After the Court declined a hearing on the case, same-sex marriage advocates partied and conservative Christian groups complained about the “activist liberal Court.”
For the following reasons, I believe that these responses are premature because the Court’s decision in this particular case makes sense even though the issue is hardly settled.
In 2008, the New Mexico Human Rights Commission (NMHRC) ruled that Huguenin had engaged in illegal discrimination based on sexual orientation in violation of New Mexico Human Rights Act, Section 28-1-7(F) and ordered her to pay $6,600 in attorney fees. (See “Vanessa Willock v. Elane Photography” Decision and Final Order, Human Rights Commission of the State of New Mexico. ) The case was filed on behalf of Huguenin’s photography business, Elane Photography, and her attorneys argued throughout the trial process that she had in fact not discriminated based on sexual orientation, as Huguenin would have photographed gay individuals, but that her Christian beliefs prohibited her from doing so in a way which would endorse same-sex marriage.
The case never went to trial, but instead the fine was upheld on summary judgment as there was no issue of fact – the parties stipulated that Huguenin had refused to provide photographic services in a manner consistent with her sincerely held religious beliefs. The matter reached the New Mexico Supreme Court which upheld the Human Rights Commission’s decision. (See “Elane Photography v. Vanessa Willock” decision, August 22, 2013).
As part of the decision, New Mexico Supreme Court Judge Richard Bosson issued a concurring opinion that famously stated that Huguenin should have been willing to compromise her conduct even if it conflicted with her beliefs. Bosson wrote, “In the smaller, more focused world of the marketplace, of commerce, of public accommodation, the Huguenins have to channel their conduct, not their beliefs, so as to leave space for other Americans who believe something different. That compromise is part of the glue that holds us together as a nation, the tolerance that lubricates the varied moving parts of us as a people. That sense of respect we owe others, whether or not we believe as they do, illuminates this country, setting it apart from the discord that afflicts much of the rest of the world. In short, I would say to the Huguenins, with the utmost respect: it is the price of citizenship.” Up to that point, the primary issue had been where to draw the line when there is a conflict between state nondiscrimination policies and individual religious freedom. See ReligiousLiberty.TV, “The Price of Citizenship’? New Mexico Supreme Court rules Christian must photograph same-sex ceremony” (August 23, 2013).
Huguenin immediately appealed the decision to the U.S. Supreme Court . (See Petition for Certiorari filed November 8, 2013 ).
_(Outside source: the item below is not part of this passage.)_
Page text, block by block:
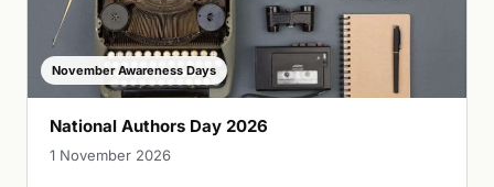
November Awareness Days
National Authors Day 2026
1 November 2026
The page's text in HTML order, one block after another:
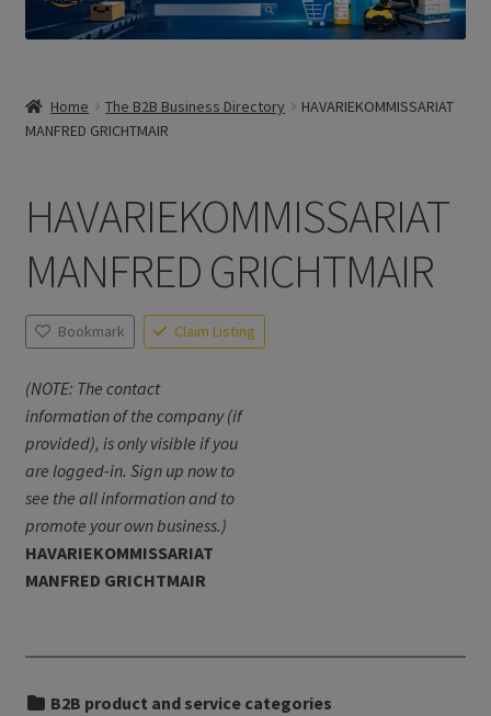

But where the previous appeals had involved two major components, including free exercise of religion and freedom from compelled speech, Huguenin’s attorneys decided to drop the religious freedom argument and focus solely on a free speech argument, asking the Supreme Court to address the following specific question:
“Whether applying a state public-accommodations statute to require a photographer to create expressive images and picture-books conveying messages that conflict with her religious beliefs violates the First Amendment’s ban on compelled speech.”
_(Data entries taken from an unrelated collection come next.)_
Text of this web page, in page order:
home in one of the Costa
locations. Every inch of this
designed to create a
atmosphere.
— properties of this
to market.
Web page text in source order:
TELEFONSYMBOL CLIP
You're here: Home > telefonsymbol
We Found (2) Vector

This is an important question, to be sure, and it was likely limited in this manner for strategic reasons. But the issue as Huguenin’s attorneys presented it was probably too narrow to address the larger societal questions that are circulating regarding the wedding business in the age of same-sex marriage. As Huguenin’s attorneys pointed out, there is a great deal of creative speech involved in photographic composition and photo selection. But if the Supreme Court were to address the case, it might either have to shoehorn a free exercise argument into the case or, in the alternative, simply address it as a free speech claim which would not have addressed similar fact scenarios involving wedding-related businesses that do not engage in “creative free speech” including caterers, wedding coordination services, etc.
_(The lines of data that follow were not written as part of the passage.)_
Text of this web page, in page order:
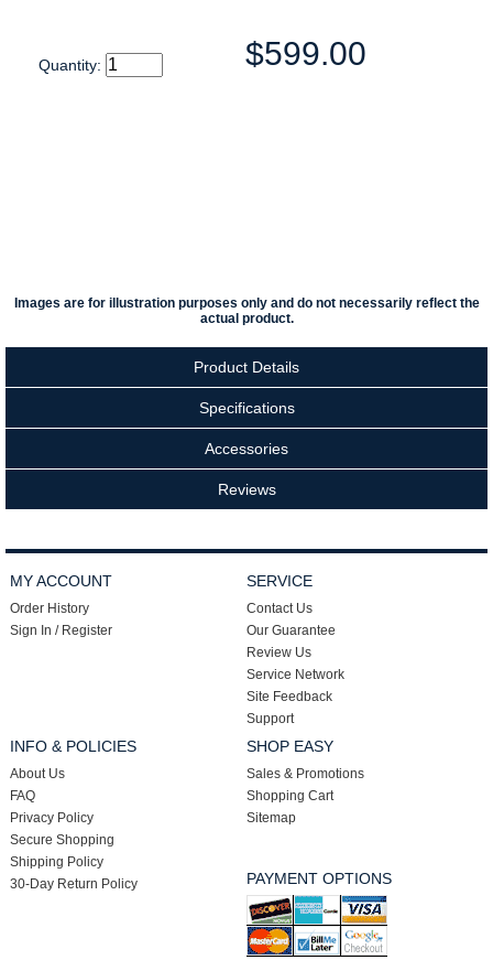
Quantity: $599.00
Images are for illustration purposes only and do not necessarily reflect the
actual product.
Product Details
Specifications
Accessories
Reviews
MY ACCOUNT
Order History
Sign In / Register
SERVICE
Contact Us
Our Guarantee
Review Us
Service Network
Site Feedback
Support
INFO & POLICIES
About Us
FAQ
Privacy Policy
Secure Shopping
Shipping Policy
30-Day Return Policy
SHOP EASY
Sales & Promotions
Shopping Cart
Sitemap
PAYMENT OPTIONS

With a number of these cases making their way through the legal system, the Supreme Court may have had to address similar issues multiple times. Further, as the case had been filed under the name of Huguenin’s company, Elane Photography, there may have been some overlap with the recently-heard cases of Hobby Lobby and Conestoga Wood in which the Court is likely to decide whether or not businesses, like individuals, have free exercise rights.
Although the U.S. Supreme Court did not provide a reason for declining Huguenin’s writ, it is probably not because the Court intends to lock in the New Mexico decision or that the Supreme Court is not interested in addressing this issue at a later date. It is most likely because the Court is looking for a better case, perhaps a combination of several cases which represent different results in different jurisdictions.
As the old adage goes, bad facts make bad law — something that the Court knows well.